> **Exercise inputs**:
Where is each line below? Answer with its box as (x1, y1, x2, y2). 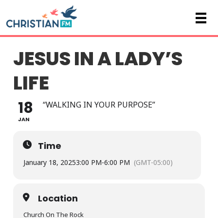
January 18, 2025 (23, 158, 76, 167)
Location (37, 192, 78, 205)
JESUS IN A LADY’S (13, 46, 182, 72)
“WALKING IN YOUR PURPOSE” (42, 99, 155, 110)
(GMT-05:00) (133, 158, 173, 167)
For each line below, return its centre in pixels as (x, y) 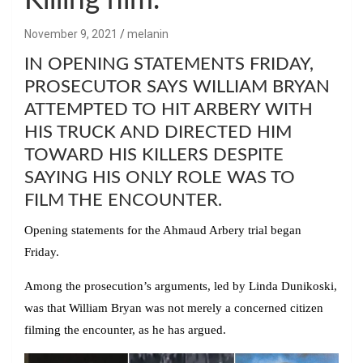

> **Task statement**: Copy the records exactly. Skip any pictures.

> **Written response**:
Where is each line below? Answer with its box as (x1, y1, x2, y2). 
January 18, 2025 (23, 158, 76, 167)
Location (37, 192, 78, 205)
JESUS IN A LADY’S (13, 46, 182, 72)
“WALKING IN YOUR PURPOSE” (42, 99, 155, 110)
(GMT-05:00) (133, 158, 173, 167)
For each line below, return its centre in pixels as (x, y) 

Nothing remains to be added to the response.